Source data:
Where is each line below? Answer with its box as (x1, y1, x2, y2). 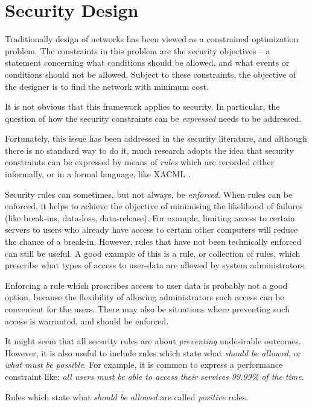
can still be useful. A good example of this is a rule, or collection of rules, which (5, 247, 301, 259)
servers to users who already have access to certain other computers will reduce (5, 223, 298, 236)
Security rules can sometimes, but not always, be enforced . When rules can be (5, 188, 293, 200)
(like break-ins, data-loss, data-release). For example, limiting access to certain (5, 211, 295, 224)
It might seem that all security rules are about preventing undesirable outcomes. (5, 335, 301, 347)
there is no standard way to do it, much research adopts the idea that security (5, 144, 294, 156)
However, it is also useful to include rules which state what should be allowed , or (5, 346, 302, 359)
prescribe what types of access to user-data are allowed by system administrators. (5, 259, 307, 271)
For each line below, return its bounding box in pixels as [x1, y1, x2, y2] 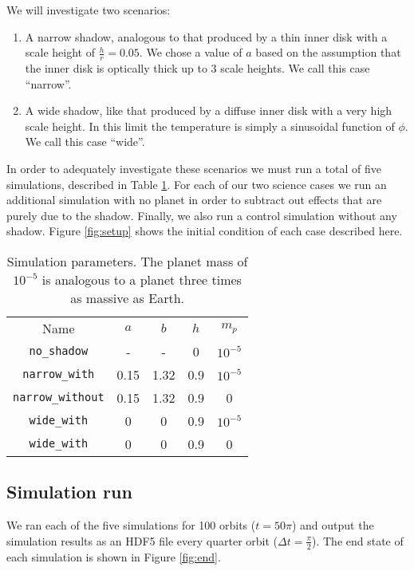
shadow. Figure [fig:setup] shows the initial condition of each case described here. [6, 222, 403, 239]
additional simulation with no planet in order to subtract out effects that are [6, 191, 382, 208]
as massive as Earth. [70, 288, 184, 307]
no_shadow [29, 345, 89, 358]
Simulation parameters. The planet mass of [6, 251, 248, 270]
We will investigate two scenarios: [6, 2, 171, 18]
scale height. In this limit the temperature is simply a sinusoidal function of [25, 117, 395, 134]
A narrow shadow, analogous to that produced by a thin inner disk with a [25, 28, 388, 45]
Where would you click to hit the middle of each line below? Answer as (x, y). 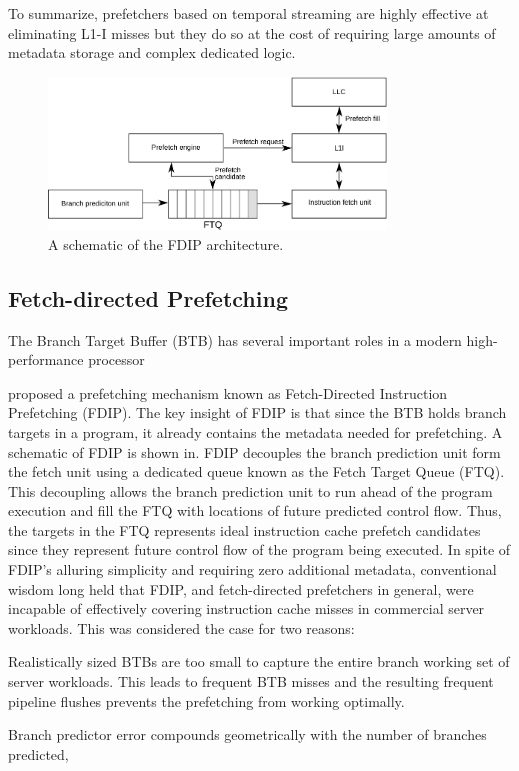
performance (46, 359)
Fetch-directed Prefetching (148, 297)
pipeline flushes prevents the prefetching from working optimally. (206, 700)
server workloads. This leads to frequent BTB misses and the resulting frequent (251, 681)
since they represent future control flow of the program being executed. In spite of (259, 549)
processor (116, 359)
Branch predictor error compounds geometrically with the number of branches (247, 734)
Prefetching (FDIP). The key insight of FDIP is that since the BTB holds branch (257, 412)
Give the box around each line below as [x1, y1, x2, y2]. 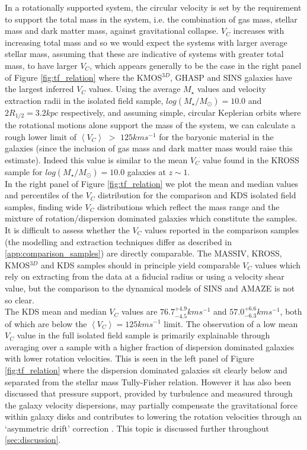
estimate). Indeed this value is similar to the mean [5, 153, 188, 166]
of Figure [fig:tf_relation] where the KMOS [5, 71, 162, 83]
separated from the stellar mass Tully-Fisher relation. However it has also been [5, 375, 292, 388]
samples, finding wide [5, 200, 82, 213]
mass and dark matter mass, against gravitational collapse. [5, 24, 219, 37]
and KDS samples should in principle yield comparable [40, 258, 240, 271]
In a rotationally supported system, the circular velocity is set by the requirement [5, 1, 302, 13]
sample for [5, 165, 43, 178]
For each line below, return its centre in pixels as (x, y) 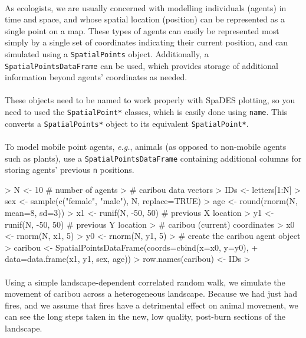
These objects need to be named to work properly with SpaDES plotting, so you (150, 100)
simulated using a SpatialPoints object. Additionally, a (107, 53)
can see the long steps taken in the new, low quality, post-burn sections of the (145, 316)
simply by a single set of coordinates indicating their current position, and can (147, 42)
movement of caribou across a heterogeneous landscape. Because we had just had (151, 293)
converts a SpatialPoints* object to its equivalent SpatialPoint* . (127, 123)
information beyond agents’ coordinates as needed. (96, 77)
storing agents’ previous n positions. (70, 170)
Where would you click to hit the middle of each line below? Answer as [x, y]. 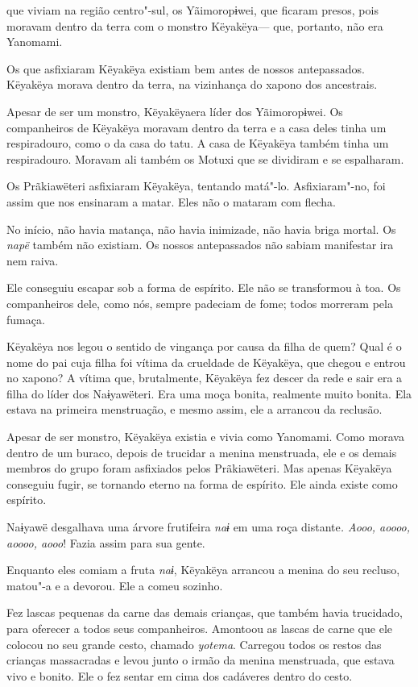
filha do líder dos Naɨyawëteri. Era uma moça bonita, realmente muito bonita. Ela [209, 393]
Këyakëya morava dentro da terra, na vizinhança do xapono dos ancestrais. [192, 84]
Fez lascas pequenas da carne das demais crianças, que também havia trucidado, [205, 612]
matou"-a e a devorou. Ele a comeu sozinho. [115, 585]
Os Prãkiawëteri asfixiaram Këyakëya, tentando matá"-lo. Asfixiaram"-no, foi [196, 186]
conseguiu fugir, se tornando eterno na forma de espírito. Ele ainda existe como [202, 483]
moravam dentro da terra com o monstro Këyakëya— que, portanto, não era [195, 25]
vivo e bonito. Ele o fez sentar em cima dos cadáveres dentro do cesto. [180, 675]
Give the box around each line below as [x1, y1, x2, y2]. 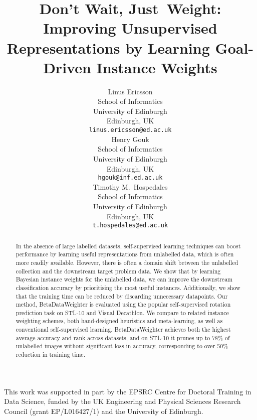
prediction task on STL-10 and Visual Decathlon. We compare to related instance [16, 308, 229, 317]
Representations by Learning [7, 37, 210, 58]
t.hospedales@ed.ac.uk [92, 222, 168, 229]
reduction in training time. [16, 350, 85, 359]
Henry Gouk [111, 133, 149, 144]
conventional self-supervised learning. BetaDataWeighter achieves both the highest [16, 325, 231, 334]
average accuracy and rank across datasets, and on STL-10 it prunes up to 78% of [16, 333, 230, 342]
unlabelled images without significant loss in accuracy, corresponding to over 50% [16, 342, 228, 350]
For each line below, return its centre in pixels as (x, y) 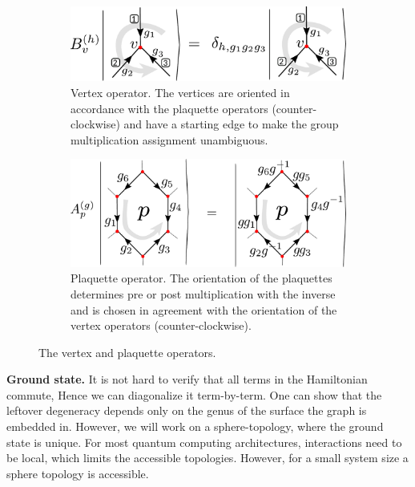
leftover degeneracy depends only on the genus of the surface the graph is (187, 410)
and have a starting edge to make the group (231, 124)
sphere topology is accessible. (78, 473)
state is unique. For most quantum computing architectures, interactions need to (204, 442)
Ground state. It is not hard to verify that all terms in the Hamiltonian (187, 379)
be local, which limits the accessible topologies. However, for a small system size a (207, 458)
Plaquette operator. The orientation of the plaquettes (201, 278)
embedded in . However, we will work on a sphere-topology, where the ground (195, 426)
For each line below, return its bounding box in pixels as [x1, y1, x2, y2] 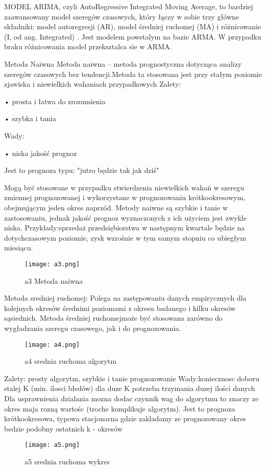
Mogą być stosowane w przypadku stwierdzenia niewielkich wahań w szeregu [4, 182, 244, 192]
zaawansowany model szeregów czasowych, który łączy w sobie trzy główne [4, 11, 239, 22]
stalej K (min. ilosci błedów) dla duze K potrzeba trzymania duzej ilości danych [4, 383, 255, 394]
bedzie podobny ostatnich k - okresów [4, 423, 122, 434]
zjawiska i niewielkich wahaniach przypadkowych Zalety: [4, 79, 181, 89]
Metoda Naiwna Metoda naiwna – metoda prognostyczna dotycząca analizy [4, 58, 242, 69]
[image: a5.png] [25, 441, 80, 449]
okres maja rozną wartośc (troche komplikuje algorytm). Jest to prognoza [4, 403, 235, 414]
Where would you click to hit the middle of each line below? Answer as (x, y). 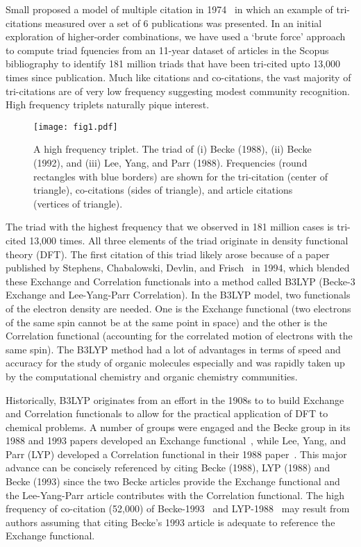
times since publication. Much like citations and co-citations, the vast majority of (178, 77)
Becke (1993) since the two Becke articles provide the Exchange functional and (173, 481)
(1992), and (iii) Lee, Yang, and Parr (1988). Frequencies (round (170, 162)
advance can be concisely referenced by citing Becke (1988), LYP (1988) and (168, 468)
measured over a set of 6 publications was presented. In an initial (183, 23)
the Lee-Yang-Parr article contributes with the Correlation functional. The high (175, 495)
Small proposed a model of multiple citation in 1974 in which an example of (169, 9)
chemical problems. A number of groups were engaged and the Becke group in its (178, 427)
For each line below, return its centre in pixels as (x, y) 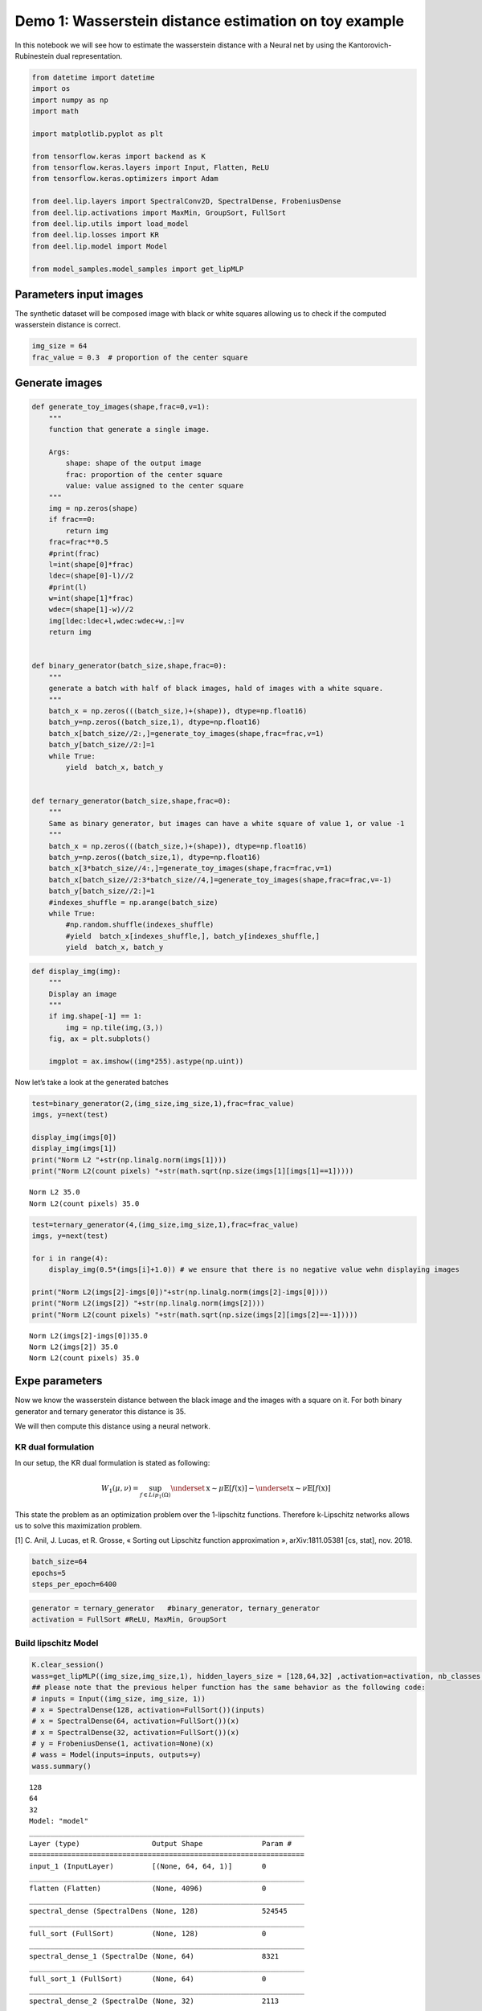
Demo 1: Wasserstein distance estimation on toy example (210, 21)
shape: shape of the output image (133, 463)
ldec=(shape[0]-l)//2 (91, 576)
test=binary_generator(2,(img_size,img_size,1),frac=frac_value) (163, 1103)
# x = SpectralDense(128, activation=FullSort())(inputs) (148, 1710)
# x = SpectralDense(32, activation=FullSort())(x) (136, 1732)
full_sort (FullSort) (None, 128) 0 (148, 1933)
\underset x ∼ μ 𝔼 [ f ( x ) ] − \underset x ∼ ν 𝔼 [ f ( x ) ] (250, 1489)
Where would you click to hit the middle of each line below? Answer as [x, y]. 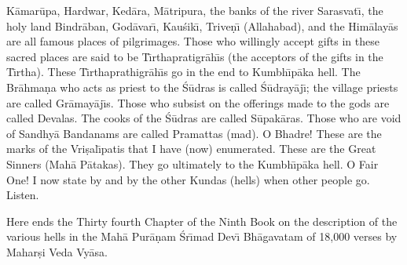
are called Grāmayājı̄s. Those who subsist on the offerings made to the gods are [198, 102]
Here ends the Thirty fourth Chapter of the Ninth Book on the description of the [202, 221]
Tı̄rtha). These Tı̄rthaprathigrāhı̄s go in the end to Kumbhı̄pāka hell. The [183, 72]
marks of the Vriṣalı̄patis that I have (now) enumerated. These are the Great [191, 149]
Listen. [23, 195]
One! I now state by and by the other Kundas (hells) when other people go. [188, 179]
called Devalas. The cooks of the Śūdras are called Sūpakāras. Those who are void [204, 118]
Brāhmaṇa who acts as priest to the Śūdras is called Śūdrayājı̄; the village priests [202, 87]
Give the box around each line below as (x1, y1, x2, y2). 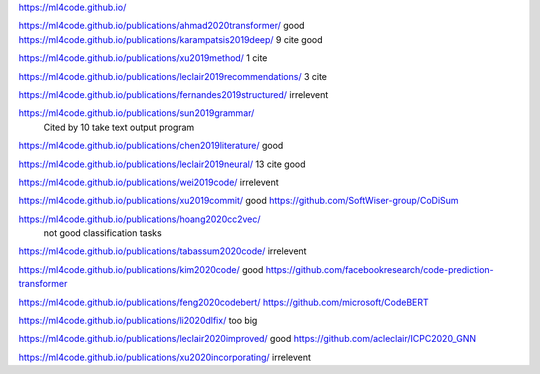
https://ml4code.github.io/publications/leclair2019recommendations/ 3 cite (18, 70, 328, 82)
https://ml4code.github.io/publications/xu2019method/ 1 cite (18, 52, 268, 64)
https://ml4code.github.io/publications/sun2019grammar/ (18, 107, 255, 119)
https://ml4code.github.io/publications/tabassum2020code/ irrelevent (18, 245, 307, 257)
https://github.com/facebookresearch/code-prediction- (265, 263, 494, 275)
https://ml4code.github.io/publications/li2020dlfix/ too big (18, 315, 258, 327)
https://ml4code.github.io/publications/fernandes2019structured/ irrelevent (18, 88, 329, 100)
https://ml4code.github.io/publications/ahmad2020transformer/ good (18, 20, 305, 32)
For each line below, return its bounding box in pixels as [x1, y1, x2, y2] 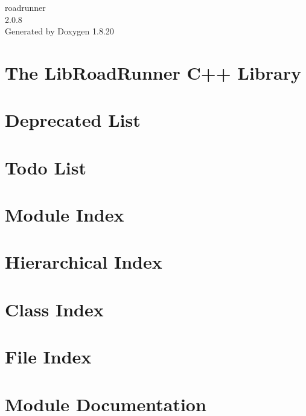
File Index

Instructions for the task:
Using the data above, retype exactly the lines from the line with "Metoda Naiwna Metoda" to the line with "chemical problems. A", inclusive. No pictures and nothing else.

Task response:
Metoda Naiwna Metoda naiwna – metoda prognostyczna dotycząca analizy [4, 58, 242, 69]
[image: a5.png] [25, 441, 80, 449]
okres maja rozną wartośc (troche komplikuje algorytm). Jest to prognoza [4, 403, 235, 414]
Where would you click to hit the middle of each line below? Answer as (x, y). 
times since publication. Much like citations and co-citations, the vast majority of (178, 77)
Becke (1993) since the two Becke articles provide the Exchange functional and (173, 481)
(1992), and (iii) Lee, Yang, and Parr (1988). Frequencies (round (170, 162)
advance can be concisely referenced by citing Becke (1988), LYP (1988) and (168, 468)
measured over a set of 6 publications was presented. In an initial (183, 23)
the Lee-Yang-Parr article contributes with the Correlation functional. The high (175, 495)
Small proposed a model of multiple citation in 1974 in which an example of (169, 9)
chemical problems. A number of groups were engaged and the Becke group in its (178, 427)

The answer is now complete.